Agent 505: Death Trap Beirut (1965)

Agent 505 - Death Trap Beirut (1965)‘Only someone who had experimented with refrigerants would have thought of it.’

Four-fingered master criminal The Sheik plans to kill everyone in Beirut by dosing the city with mercury, delivered via his own private rocket. Interpol send in top agent Richard Blake to assess the situation, infiltrate the villain’s lair and foil his deadly plan…

This week’s ‘Bond On A Budget’ is Czech-born actor Friedrich Strobel Von Stein, better known as Frederick Stafford, whose travel itinerary here is limited to Beirut rather than the main tourist spots of Europe. Helping him out on his mission is pretty young blonde reporter Genevieve Cluny and ‘comedy’ sidekick Chris Howland. All are gathered together under the eye of director Manfred R Köhler, whose other main assignment in the canvas chair was delivering ‘Target For Killing’ (1966), a far superior exercise in the spy game which starred one-time Hollywood heartthrob Stewart Granger.

Like the filmmakers, lnterpol are obviously working on a limited budget here as the only gadgets available to Stafford are a pen radio (think ‘The Man From U.N.C.L.E.’) and a briefcase that drips a colourless, flammable liquid that can be ignited by a cigarette. If that last one seems rather random, it proves real handy when the luggage in question is stolen. Our mysterious villain (just who is he?) has a far better arsenal at hand; guns that fire needles of frozen oxygen (they disappear in the bloodstream!) and a deadly telephone handset that redefines the term ‘nuisance call.’

The plot revolves mostly around Stafford’s investigations; getting up close and personal with bad girl Gisella Arden, taking part in an interminable isotope heist from a ship in port and hanging out at ‘The Red Cockatoo’, a dodgy club owned by dragon lady Carla Calo.
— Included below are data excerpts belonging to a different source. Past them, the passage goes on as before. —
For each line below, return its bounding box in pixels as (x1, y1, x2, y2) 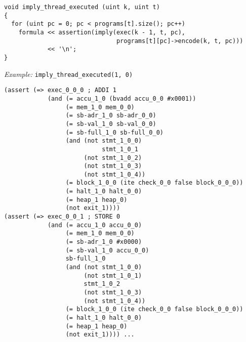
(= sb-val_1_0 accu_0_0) (65, 246, 149, 254)
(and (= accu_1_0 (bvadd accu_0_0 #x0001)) (47, 95, 196, 102)
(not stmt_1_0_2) (84, 154, 142, 161)
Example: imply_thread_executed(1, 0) (4, 68, 133, 79)
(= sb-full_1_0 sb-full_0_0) (65, 129, 163, 136)
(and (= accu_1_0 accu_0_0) (47, 221, 142, 229)
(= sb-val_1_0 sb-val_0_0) (65, 120, 156, 127)
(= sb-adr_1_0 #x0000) (65, 238, 142, 246)
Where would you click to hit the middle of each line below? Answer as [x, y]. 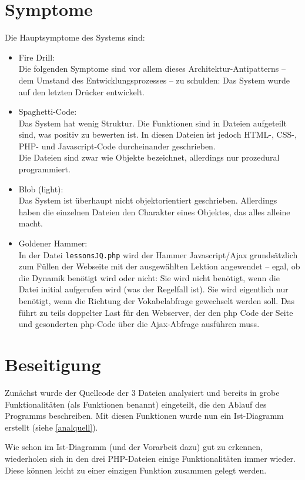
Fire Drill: [36, 57]
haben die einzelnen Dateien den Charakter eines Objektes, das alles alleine [154, 211]
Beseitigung [53, 364]
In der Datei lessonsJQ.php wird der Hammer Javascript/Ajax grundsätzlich [158, 254]
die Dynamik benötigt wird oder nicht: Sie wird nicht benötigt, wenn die [149, 277]
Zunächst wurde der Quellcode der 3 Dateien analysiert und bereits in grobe [142, 392]
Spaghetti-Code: [48, 111]
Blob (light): [41, 189]
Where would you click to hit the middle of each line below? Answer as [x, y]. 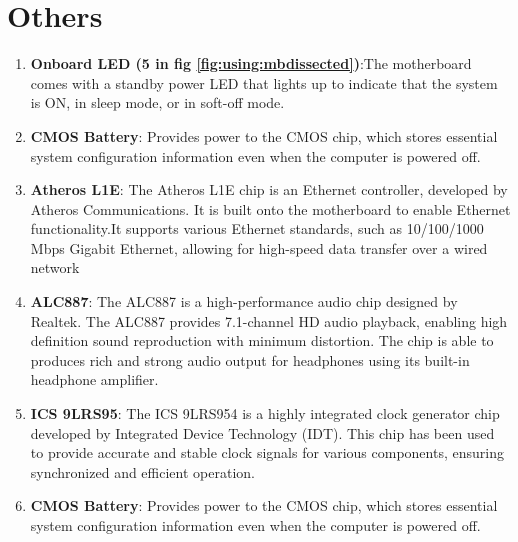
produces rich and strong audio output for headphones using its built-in [250, 359]
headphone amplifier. [94, 379]
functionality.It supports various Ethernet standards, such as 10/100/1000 [257, 228]
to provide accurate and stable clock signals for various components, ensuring [267, 452]
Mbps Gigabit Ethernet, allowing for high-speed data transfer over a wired [259, 247]
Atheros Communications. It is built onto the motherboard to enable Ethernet [270, 208]
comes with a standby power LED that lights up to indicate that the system [264, 82]
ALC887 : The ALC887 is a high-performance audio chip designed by [244, 301]
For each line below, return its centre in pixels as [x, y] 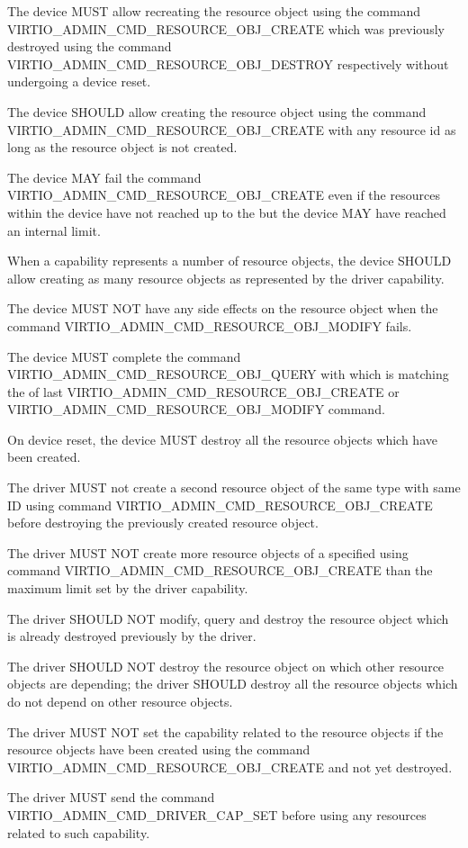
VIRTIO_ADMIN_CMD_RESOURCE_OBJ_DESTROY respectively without [228, 63]
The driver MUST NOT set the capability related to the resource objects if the [225, 731]
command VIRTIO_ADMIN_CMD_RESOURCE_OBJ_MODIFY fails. [210, 325]
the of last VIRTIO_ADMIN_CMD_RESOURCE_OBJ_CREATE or [203, 391]
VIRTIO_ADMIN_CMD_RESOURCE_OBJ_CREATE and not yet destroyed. [230, 767]
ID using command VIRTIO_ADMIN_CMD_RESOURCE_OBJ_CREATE [220, 505]
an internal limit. [54, 230]
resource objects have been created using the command [159, 749]
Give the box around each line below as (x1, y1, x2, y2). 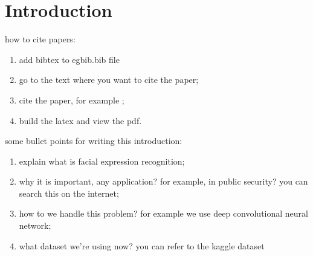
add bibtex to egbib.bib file (19, 53, 120, 65)
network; (19, 219, 51, 232)
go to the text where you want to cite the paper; (19, 73, 199, 86)
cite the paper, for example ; (19, 93, 124, 106)
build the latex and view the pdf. (19, 114, 142, 126)
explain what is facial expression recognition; (19, 154, 185, 167)
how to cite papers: (5, 33, 76, 45)
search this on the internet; (19, 186, 119, 199)
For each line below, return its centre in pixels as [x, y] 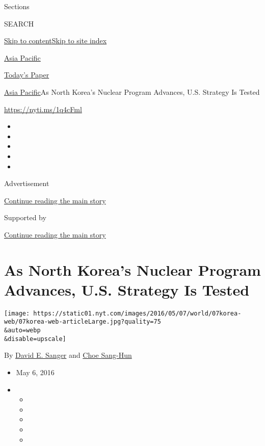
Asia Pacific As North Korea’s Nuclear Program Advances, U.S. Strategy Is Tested [132, 91]
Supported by [25, 217]
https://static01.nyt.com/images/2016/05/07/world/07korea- [137, 313]
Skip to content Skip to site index [56, 41]
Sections [17, 6]
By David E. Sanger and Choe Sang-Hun [68, 355]
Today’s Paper [27, 75]
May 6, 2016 [35, 372]
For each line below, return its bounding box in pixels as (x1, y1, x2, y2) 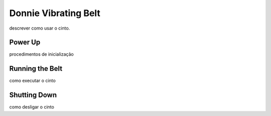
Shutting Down (9, 91, 57, 99)
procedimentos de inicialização (9, 51, 74, 57)
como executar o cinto (9, 78, 56, 84)
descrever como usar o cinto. (9, 25, 70, 31)
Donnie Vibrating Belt (9, 8, 100, 19)
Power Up (9, 38, 41, 47)
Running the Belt (9, 64, 63, 73)
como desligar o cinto (9, 104, 55, 110)
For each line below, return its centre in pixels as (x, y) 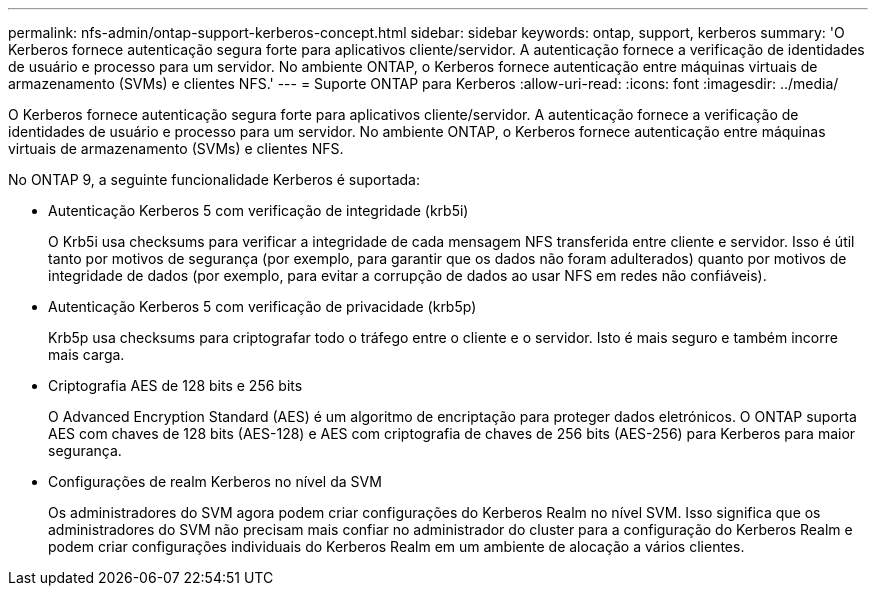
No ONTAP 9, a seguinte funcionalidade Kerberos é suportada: (214, 179)
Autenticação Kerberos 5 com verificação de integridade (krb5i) (258, 210)
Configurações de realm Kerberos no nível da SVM (215, 481)
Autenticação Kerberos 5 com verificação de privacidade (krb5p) (262, 306)
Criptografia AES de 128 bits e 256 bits (175, 385)
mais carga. (86, 354)

On a positive note, some of the outdoor locations are well-chosen and help give the action scenes a little extra flourish. There’s a good stunt with a helicopter (even if the rotors seem to stop dead immediately a few seconds after it lands), and the old ‘empty car going off the side of the mountain’ is far better realised than in most films. Stafford is also not bad as the lead, displaying the necessary suavity and a good moment of eyebrow action almost a decade before Roger Moore made the move his own. He also has no time for a Martini; his signature tipple instead being ‘Two raw eggs, banana, an orange, lemon juice, two teaspoons of sugar and three jiggers of rum’.

Agent 505 - Death Trap Beirut (1965)

‘I told you, you should have used protection.’

There’s the odd moment of wit, as he tells a bad guy ‘We could go on fighting like this for an hour, but l just don’t have the time’ before finishing him off. Although it’s probably best that girls don’t put him to the test when he says: ‘I’ll spank you and I’m very good at it.’ Another mission followed for Stafford in ‘Furia a Bastia Pour OSS117’ (1965) and he also went on to star in Hitchcock flop ‘Topaz’ (1969).

What lets Stafford and the rest of the cast down is the drab, uninspired script, which is a surprise as writer-director Köhler’s regular job was behind the typewriter. However, the quality of the projects with which he was involved is incredibly variable; everything from Harry Kümel’s haunting ‘Daughters of Darkness’ (1971) to the rags and tatters of Jess Franco’s dreary ‘The Blood of Fu Manchu’ (1968). Another disappointment here is the score from world-famous film composer, Ennio Morricone; significant moments signposted by a crash of orchestral instruments rather in the manner of a silent melodrama. It happens so often that it even starts to become annoying. Of course, it is possible that this was added in the English dub so l guess we have to give the great man the benefit of the doubt.

Stafford is fairly surrounded by international agents in this one, including his hotel chambermaid who is played by Renate Ewert. She was already battling drink and drug problems by the time of filming, brought on by disappointment with her acting career. Sadly, she died at her apartment later the same year that the film was released. The official cause of death was starvation, and it was three weeks before her body was found. Shortly afterwards, her parents committed suicide, unable to cope with their daughter’s death.

Professionally competent, but a dull, formulaic spy adventure of little interest.